L’amante anglaise

Du théâtre dans le texte, presque religieux dans son obsession de chercher à comprendre sans juger
De
Marguerite Duras
Durée : 2h10
Mise en scène
Jacques Osinski
Avec
Sandrine Bonnaire, Frédéric Leidgens, Grégoire Oestermann
Notre recommandation
4/5

Infos & réservation

Théâtre de l’Atelier
1 place Charles Dulin
75018
Paris
01 46 06 49 24

Thème

  • A l’origine du roman de Marguerite Duras, un fait divers : en 1949, Amélie Rabilloud a tué son mari tyrannique et dépecé son cadavre, jetant les différents morceaux un par un depuis un pont dans différents trains. Mais dans L’amante anglaise, le mari, Pierre Lannes, est bien vivant. La victime devient la cousine sourde et muette, Marie-Thérèse, que Claire Lannes assassine sans raison.

  • Nous sommes au théâtre, mais nous pourrions aussi bien être au tribunal, dans un confessionnal ou sur un plateau de télévision … si ce n’est qu’ici on essaye de comprendre les motivations de la meurtrière et le contexte de sa vie de couple.

  • Trois voix se font entendre : celle de l’interrogateur, de Claire Lannes et de Pierre Lannes. Le premier questionne successivement l’homme puis la femme. Les deux répondent, dessinant progressivement les contours de leurs personnalités, avec leurs vérités et leurs zones d’ombre …

Points forts

  • Du pur théâtre ! L’action ne prétend pas se dérouler ailleurs que sur scène. Pas de costume, pas de déplacement, pas de jeu, pas de décor, juste une chaise sur laquelle s’assoient successivement Pierre puis Claire Lannes … L’interrogateur (Frédéric Leidgens) est au milieu du public comme s’il était sa voix.

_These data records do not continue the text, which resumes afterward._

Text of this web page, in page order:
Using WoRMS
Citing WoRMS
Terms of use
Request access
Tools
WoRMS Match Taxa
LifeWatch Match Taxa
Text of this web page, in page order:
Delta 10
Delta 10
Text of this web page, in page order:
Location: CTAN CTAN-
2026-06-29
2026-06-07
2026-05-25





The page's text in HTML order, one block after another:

Reste uniquement l’essence même du théâtre : le verbe, la prose de Duras …

  • Ces deux échanges - sous la forme d’interrogatoire avec le mari (Grégoire Oestermann) et sa femme (Sandrine Bonnaire) - dressent un portrait de chacun d’eux ainsi que l’état de leur relation. Lui semble perdu et désabusé, cherchant dans la salle un réconfort qui ne viendra pas. Elle, droite et déterminée avec son besoin d’exister en réclamant un peu d’attention.

  • Dans un théâtre muet et totalement concentré, la partition se joue avec une grande sobriété. C’est avec une grande économie de moyens, voire avec une certaine sévérité – telles que l’a voulu le metteur en scène Jacques Osinski – que les trois interprètes se prêtent humblement au jeu. Le texte est ainsi porté en majesté sur le devant de la scène et s’offre aux spectateurs avec force et précision.

Quelques réserves

  • Le terrain de jeu des acteurs se limite à un périmètre très restreint. 

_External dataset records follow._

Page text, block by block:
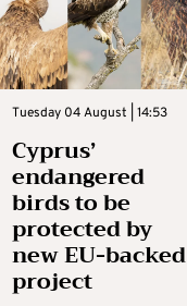
Tuesday 04 August | 14:53
Cyprus’
endangered
birds to be
protected by
new EU-backed
project
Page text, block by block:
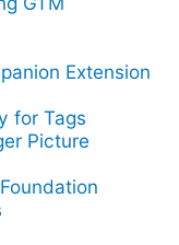
Extension
for Tags
Picture

  • La scansion durassienne finit par tomber dans une certaine forme de monotonie, malgré le talent des acteurs, et notamment un Frédéric Leidgens, capable de moduler ses interrogations avec une grande variété et une multiple diversité de tons.

Encore un mot...

  • L’amante anglaise est décidemment très courue, puisqu’elle est également au programme de la saison à l’Odéon – Théâtre de l’Europe aux Ateliers Berthier en mars / avril. La pièce sera alors mise ne scène par Emile Charriot, avec Nicolas Bouchaud, Laurent Poitrenaux et Dominique Raymond.

Une phrase

  • Claire Lannes : « Moi, à votre place, j’écouterais. Ecoutez-moi … Je vous en supplie. »

L'auteur

  • Femme de lettres et cinéaste française, Marguerite Donnadieu, dite Duras, est née en 1914 près de Saïgon au Vietnam, alors Indochine française.

  • Figure majeure de la littérature du second XXe siècle, Marguerite Duras cultive dans son œuvre romanesque (Un barrage contre le PacifiqueModerato cantabileLe Ravissement de Lol V. SteinLe Vice-Consul…) et théâtrale (Des journées entières dans les arbresL’Amante anglaiseLa Musica…) une esthétique du mystère. Elle s'illustre également dans le cinéma comme scénariste (Hiroshima mon amour) et comme réalisatrice (India song, Le Camion…), un art qu'elle considère comme le « lieu idéal de la parole ».

  • En 1984, Marguerite Duras reçoit le prix Goncourt pour L’Amant, qui rencontre un immense succès et est adapté au cinéma par Jean-Jacques Annaud. Elle meurt à Paris en mars 1996, à l'âge de 81 ans.